▶ **Assigned task**:
Nothing but the lines from the line with "data from each" through the end of the data is to be copied, and each is to be copied exactly.

[Data records]
***

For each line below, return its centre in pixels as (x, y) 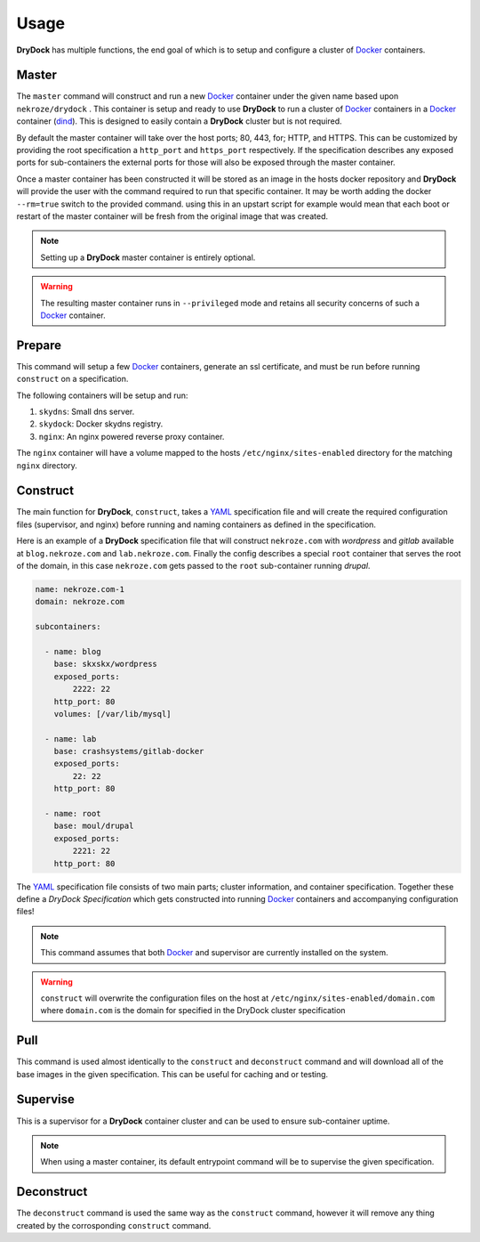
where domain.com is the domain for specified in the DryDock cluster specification (193, 1011)
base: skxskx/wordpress (105, 664)
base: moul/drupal (94, 826)
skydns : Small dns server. (87, 411)
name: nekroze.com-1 (80, 589)
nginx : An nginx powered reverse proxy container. (132, 436)
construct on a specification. (72, 379)
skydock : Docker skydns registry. (101, 424)
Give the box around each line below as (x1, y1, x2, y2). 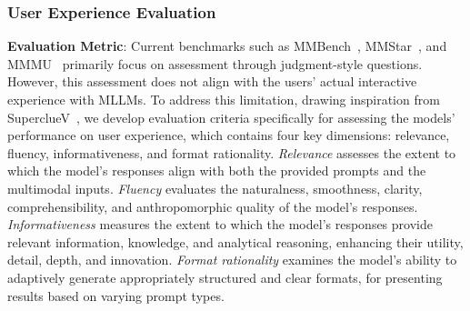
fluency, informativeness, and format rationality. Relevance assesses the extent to (7, 143, 456, 162)
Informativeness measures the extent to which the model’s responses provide (7, 215, 433, 234)
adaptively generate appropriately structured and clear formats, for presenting (7, 267, 443, 286)
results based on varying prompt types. (7, 286, 225, 305)
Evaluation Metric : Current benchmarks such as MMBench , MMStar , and (7, 36, 447, 55)
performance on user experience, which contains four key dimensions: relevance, (7, 125, 450, 145)
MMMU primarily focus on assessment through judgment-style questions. (7, 54, 423, 73)
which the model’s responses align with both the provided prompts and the (7, 161, 426, 180)
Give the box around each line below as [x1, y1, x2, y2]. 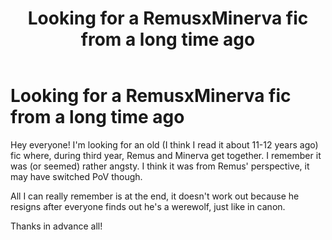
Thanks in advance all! [10, 220, 103, 232]
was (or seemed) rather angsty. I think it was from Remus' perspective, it [10, 160, 310, 172]
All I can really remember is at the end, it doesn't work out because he [10, 190, 300, 202]
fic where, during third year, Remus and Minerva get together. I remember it [10, 149, 322, 161]
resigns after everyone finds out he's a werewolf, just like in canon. [10, 200, 286, 212]
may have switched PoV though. [10, 170, 143, 182]
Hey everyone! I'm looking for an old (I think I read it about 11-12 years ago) [10, 138, 319, 151]
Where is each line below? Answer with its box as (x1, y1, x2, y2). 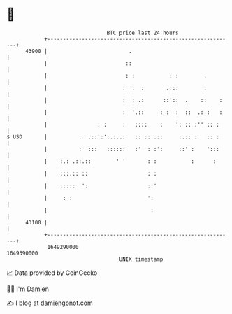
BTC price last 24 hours (106, 29, 179, 36)
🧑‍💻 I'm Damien (6, 285, 50, 293)
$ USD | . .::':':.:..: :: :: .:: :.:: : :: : (6, 133, 219, 141)
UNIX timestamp (119, 255, 164, 263)
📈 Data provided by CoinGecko (6, 269, 98, 277)
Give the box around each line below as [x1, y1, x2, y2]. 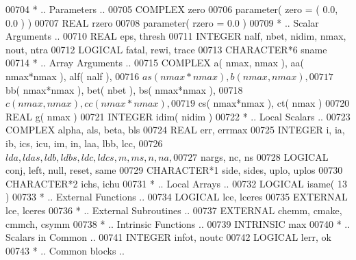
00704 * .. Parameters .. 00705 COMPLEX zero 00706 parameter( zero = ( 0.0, [5, 2, 338, 16]
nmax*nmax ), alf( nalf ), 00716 [5, 68, 140, 83]
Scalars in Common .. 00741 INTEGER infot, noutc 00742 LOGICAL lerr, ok [5, 230, 331, 244]
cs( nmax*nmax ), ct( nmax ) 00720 [198, 96, 350, 110]
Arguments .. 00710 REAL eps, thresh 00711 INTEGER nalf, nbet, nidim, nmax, [5, 29, 346, 43]
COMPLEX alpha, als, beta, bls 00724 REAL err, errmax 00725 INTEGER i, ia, [5, 122, 345, 137]
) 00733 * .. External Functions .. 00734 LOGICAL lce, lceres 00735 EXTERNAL [5, 190, 348, 204]
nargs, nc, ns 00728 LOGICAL [200, 149, 329, 164]
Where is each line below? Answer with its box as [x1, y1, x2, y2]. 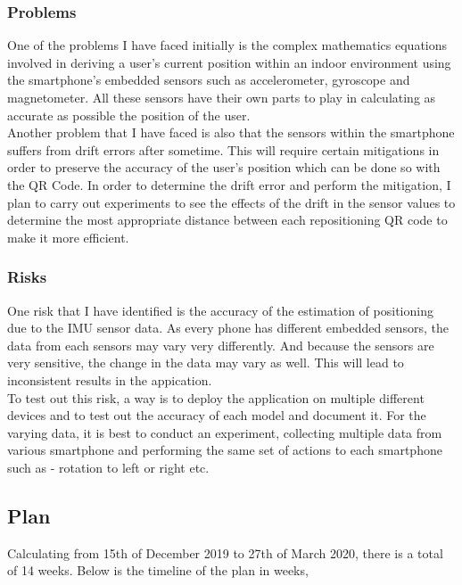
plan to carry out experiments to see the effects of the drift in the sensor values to [7, 193, 456, 211]
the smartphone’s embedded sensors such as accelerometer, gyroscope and [7, 70, 410, 89]
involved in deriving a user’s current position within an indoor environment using [7, 53, 451, 71]
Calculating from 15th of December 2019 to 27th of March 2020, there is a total [7, 543, 443, 562]
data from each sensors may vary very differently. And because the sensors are [7, 335, 434, 354]
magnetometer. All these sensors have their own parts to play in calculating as [7, 88, 436, 106]
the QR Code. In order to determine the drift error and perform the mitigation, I [7, 175, 451, 194]
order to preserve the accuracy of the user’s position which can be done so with [7, 158, 441, 177]

***

▶ **Expected output**:
data from each sensors may vary very differently. And because the sensors are [7, 335, 434, 354]
magnetometer. All these sensors have their own parts to play in calculating as [7, 88, 436, 106]
the QR Code. In order to determine the drift error and perform the mitigation, I [7, 175, 451, 194]
order to preserve the accuracy of the user’s position which can be done so with [7, 158, 441, 177]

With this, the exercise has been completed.